Prince Hathloul bin Abdulaziz Sports City Stadium ملعب مدينة الأمير هذلول بن عبد العزيز الرياضية
- Interactive map of Prince Hathloul bin Abdulaziz Sports City Stadium ملعب مدينة الأمير هذلول بن عبد العزيز الرياضية
- Full name: Prince Hathloul bin Abdulaziz Sports City Stadium
- Location: Najran, Saudi Arabia
- Coordinates: 17°39′25.8372″N 44°28′39.1224″E﻿ / ﻿17.657177000°N 44.477534000°E
- Owner: Ministry of Sport
- Operator: Ministry of Sport
- Capacity: 10,000
- Surface: Grass

Construction
- Groundbreaking: 24 January 2008
- Built: 2013–2020
- Opened: 31 August 2020
- Cost: SAR124 million

Tenants
- Al-Okhdood (2020–present) Najran S.FC (2020–present)

= Prince Hathloul bin Abdulaziz Sports City Stadium =

Sports venue in Najran, Saudi Arabia

Prince Hathloul bin Abdulaziz Sports City Stadium is a multi-purpose stadium in Najran, Saudi Arabia.
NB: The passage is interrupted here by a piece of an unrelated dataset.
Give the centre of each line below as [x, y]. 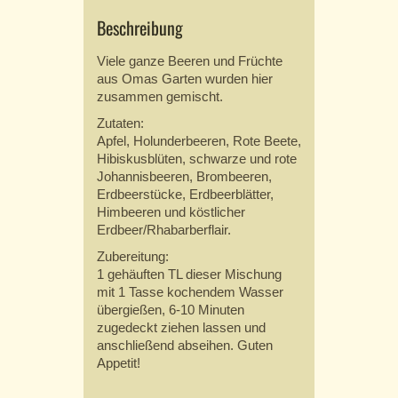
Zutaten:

It is used mostly for football matches. It is the home stadium of Al-Okhdood and Najran S.FC has a capacity of 10,000.

==History==
Plans to build a sports complex in Najran were announced on 24 January 2008. The sports complex would be known as Najran Sports City would include a 10,000 seater football stadium, an olympic-size swimming pool, a sports hall to host basketball, volleyball and handball matches, a gymnasium and an 80-room hostel among others amenities. However, construction was delayed and no work was done on the sports complex. On 9 October 2011, it was announced by the then-president of the General Sports Authority (GSA) Prince Nawaf bin Faisal Al Saud that construction would begin sometime in 2012. On 1 January 2012, it was announced that the stadium's design plans were being modified following an approval on the increase of capacity from 10,000 to 20,000 seats. Construction on the stadium began sometime in 2013. On 25 December 2019, it was announced that work on the stadium was mostly done. On 31 August 2020, the sports complex was officially opened under the name of Prince Hathloul bin Abdul Aziz Sports City.

On 17 November 2020, the first official match was held on the stadium. Najran S.FC defeated Al-Thoqbah 2–1 in the 5th round of the MS League. On 28 November 2020, Al-Okhdood hosted Al-Qaisumah in their first match at the stadium.

The stadium is named after Hathloul bin Abdulaziz Al Saud.